The annual budget statement is a bourgeois matter. It is the obligation of communists to highlight the latter rather than getting exclusively immersed in its details. No matter how popularly appealing a budget appears it can never serve the class interests of workers. Sections of the Left relate to state budgets as if they are pliable and can consequently meet workers' needs. In this way they seek to delude the working class and thereby promote capitalism. The state budget cannot, by its very nature, transcend the limits of capitalism. No government can transcend these limits through the medium of the budget.

It is not a subjective matter. It is an objective matter determined by the laws of capital. Conservative bourgeois governments do not introduce annual budgets that fail to meet the needs of the working class because of their immoral nature. Capitalist constraints prevent this just as the law of gravity and the second law of thermodynamics impose objective constraints on the physical world. The nature of budgets is not a moral question.

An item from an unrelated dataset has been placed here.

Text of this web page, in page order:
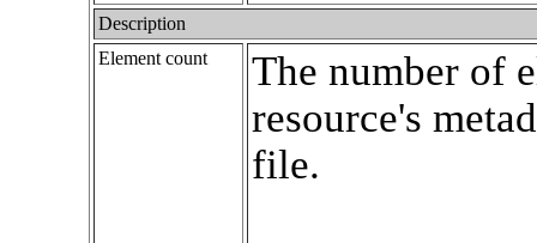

Consequently arguments made by the radical Left as to how adverse the substance of a particular budget is amounts to no more than mere political rhetoric designed to obstruct the development of class consciousness. Such delusional rhetoric is designed to suggest that capitalism is a progressively rational system capable of serving working class needs. It falsely suggests too that bourgeois governments fail to meet the needs of workers for morally subjective reasons. This assumes that such governments consist of "bad people".

In the light of the foregoing it is clear that it is not the obligation of communists to evaluate budget details in themselves. To do so is to base a budget on the false assumption that it can serve the interests of workers. At most the content of a budget must be discussed as evidence of the inherent inability of budgets to meet the needs of workers.

Having said this I am not claiming that all budgets, although bourgeois, are of equal value. Some budgets may more adequately serve the class interests of capitalists than others. Analogously some bourgeois governments are better than others at representing the interests of capitalism. Bourgeois governments can vary in competence.